*The problem*
Only the lines below from the one containing "Give the centre" through the one containing "components (36, 47)" belong in the answer, repeated exactly and without pictures.

*Recorded data*
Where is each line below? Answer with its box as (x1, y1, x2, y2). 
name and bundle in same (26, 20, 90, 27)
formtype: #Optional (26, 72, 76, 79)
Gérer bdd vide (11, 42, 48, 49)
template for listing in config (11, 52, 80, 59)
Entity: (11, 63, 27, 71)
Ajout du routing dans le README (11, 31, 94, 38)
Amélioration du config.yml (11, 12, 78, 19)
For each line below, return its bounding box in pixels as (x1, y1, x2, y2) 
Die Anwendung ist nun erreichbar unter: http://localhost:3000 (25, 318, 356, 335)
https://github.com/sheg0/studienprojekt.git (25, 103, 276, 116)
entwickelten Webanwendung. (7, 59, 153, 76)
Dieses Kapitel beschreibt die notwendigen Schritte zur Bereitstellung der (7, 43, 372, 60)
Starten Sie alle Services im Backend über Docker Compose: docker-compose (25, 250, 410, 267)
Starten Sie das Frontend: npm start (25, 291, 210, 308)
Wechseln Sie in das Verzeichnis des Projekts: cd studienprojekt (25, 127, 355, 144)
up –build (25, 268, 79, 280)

--

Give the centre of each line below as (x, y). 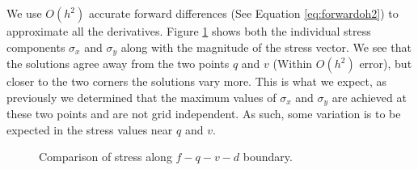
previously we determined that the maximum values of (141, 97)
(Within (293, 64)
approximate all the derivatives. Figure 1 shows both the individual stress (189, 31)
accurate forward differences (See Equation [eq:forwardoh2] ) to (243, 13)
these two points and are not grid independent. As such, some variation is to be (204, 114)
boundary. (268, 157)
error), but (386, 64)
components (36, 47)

*Task output*
Give the centre of each line below as (x, y). 
previously we determined that the maximum values of (141, 97)
(Within (293, 64)
approximate all the derivatives. Figure 1 shows both the individual stress (189, 31)
accurate forward differences (See Equation [eq:forwardoh2] ) to (243, 13)
these two points and are not grid independent. As such, some variation is to be (204, 114)
boundary. (268, 157)
error), but (386, 64)
components (36, 47)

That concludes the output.